# 3 Females Or 2 Females And A Male?



## Redruckus (Mar 13, 2011)

my pirahnas recently started breeding behavior...digging pits swimming around each other and so on they are all black almost but i am wondering if i have 3 females...on i am sure of because it has been messing around with the "pit" for like 2 days but the other has what i think is a pit in the other corner of the tank and the 3rd i niticed was moving gravel today as well.... so any tips on whats goin on?


----------



## BRUNER247 (Jun 2, 2010)

Males dig pit n fan eggs. Not to say a tank full of females won't but I've never seen a female do either. The fish you said has been working a pit, was he circling his spot? Might leave to eat but goes right back? Or just digging. When they were circling, were they actually spawning? Head to tail circling? Sounds more like 3 males to me. Post some decent profile pics.


----------



## primetime3wise (Sep 28, 2003)

BRUNER247 said:


> Males dig pit n fan eggs. Not to say a tank full of females won't but I've never seen a female do either. The fish you said has been working a pit, was he circling his spot? Might leave to eat but goes right back? Or just digging. When they were circling, were they actually spawning? Head to tail circling? Sounds more like 3 males to me. Post some decent profile pics.

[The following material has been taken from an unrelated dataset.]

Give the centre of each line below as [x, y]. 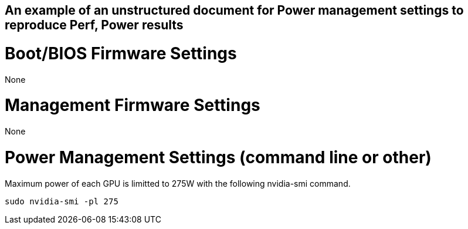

i agree. for the OP, look at it this way...they are going to spawn soon, or not at all. if they don't soon you may want to add more fish to the tank *if* you have room. or, if you think you have 3 males you could try and swap 1 or 2 with someone else...even a store if you get lucky.


----------



## Redruckus (Mar 13, 2011)

yes one for shure is working a pit.. scooping and moving gravle they is a noticeable pit but the other 2 are like pushing each others gill plate area like head to head not full body but just the head swiming around in a some what circle just watching them now i think its the males fighting cuz they are kinda nipping at each other the 3rd still stays next to the pit digging it and what not and kinda pushes the other fish away when they come close to the pit


----------



## amazonjungle (Jun 6, 2011)

I'd say get a rearing tank ready and learn how to transport and care for fry. You're probably gonna get fertile eggs regardless


----------



## Redruckus (Mar 13, 2011)

so they have stoped the "fighting" and they are just chilling out by the pit not swimming around as much but staying in one spot more less i cant see if i have eggs cuz my gravel is a tan and light brown mix and from the photos i have seen thats almost the colour of the eggs...how big should a rearing tank be i have what i think is a 15gal tank but the pet store i can sell them to will take them when they are the size of a dime so it not like i will have a bunch of silver dollar sized fish in a 15 gal tank


----------



## BRUNER247 (Jun 2, 2010)

You can definitely tell if you have eggs or not regardless of seeing them. The male will circle/fan the spot for several days after a spawning.


----------



## Redruckus (Mar 13, 2011)

yeh i dont think they are gona breed any tips on getting them back to the nice red colour they use to be having black red bellies kinda ... well.... sucks the big one if ya know what im sayn


----------



## BRUNER247 (Jun 2, 2010)

Nope I don't. I like the blk diamond coloration. & unfortunately for you almost all rbp will turn dark when they mature.


----------



## Redruckus (Mar 13, 2011)

hmm should have just kept my blue diamond rohm then i just wanted more then one fish and some colour....dang


----------